* _Exercise_: Take each line of the entries below that contains "Similar" and copy it.

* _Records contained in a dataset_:
_ _ _ _ _
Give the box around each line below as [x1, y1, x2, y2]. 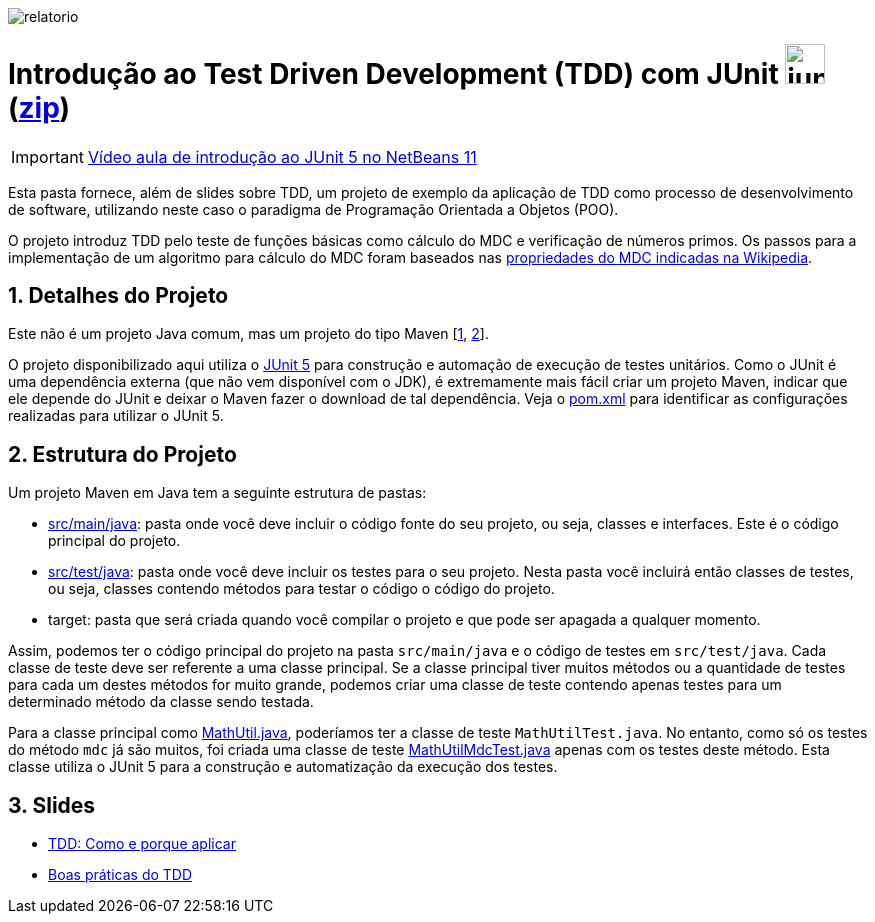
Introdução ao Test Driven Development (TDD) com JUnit [8, 56, 779, 91]
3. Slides [8, 792, 96, 818]
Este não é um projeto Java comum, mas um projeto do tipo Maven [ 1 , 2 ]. [8, 325, 489, 343]
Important [11, 146, 84, 167]
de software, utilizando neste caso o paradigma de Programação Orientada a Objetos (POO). [8, 200, 619, 218]
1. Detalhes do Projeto [8, 282, 229, 308]
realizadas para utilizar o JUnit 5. [8, 407, 224, 425]
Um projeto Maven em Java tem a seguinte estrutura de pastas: [8, 484, 427, 502]
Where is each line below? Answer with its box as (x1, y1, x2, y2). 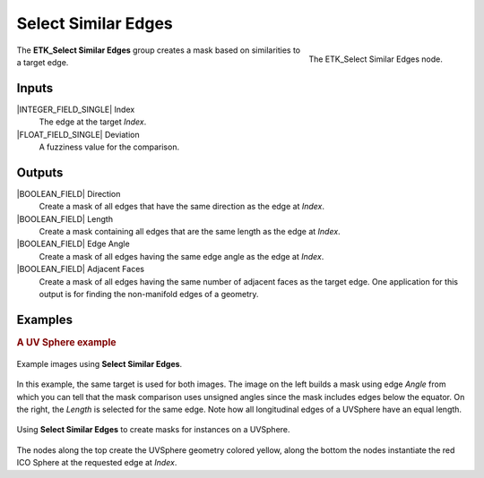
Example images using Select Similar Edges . (16, 358, 183, 369)
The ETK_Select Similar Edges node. (308, 54, 443, 64)
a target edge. (16, 56, 69, 67)
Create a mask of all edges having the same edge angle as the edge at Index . (39, 251, 324, 261)
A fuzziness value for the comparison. (39, 141, 179, 152)
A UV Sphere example (16, 336, 117, 348)
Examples (16, 312, 73, 327)
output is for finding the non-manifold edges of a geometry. (39, 289, 259, 300)
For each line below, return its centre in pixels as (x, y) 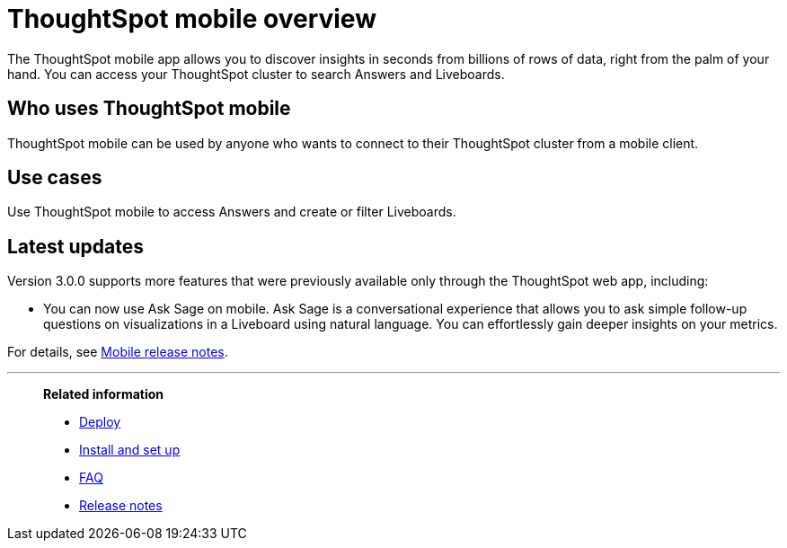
_ _ _ _ _
* _Your response_:
Example images using Select Similar Edges . (16, 358, 183, 369)
The ETK_Select Similar Edges node. (308, 54, 443, 64)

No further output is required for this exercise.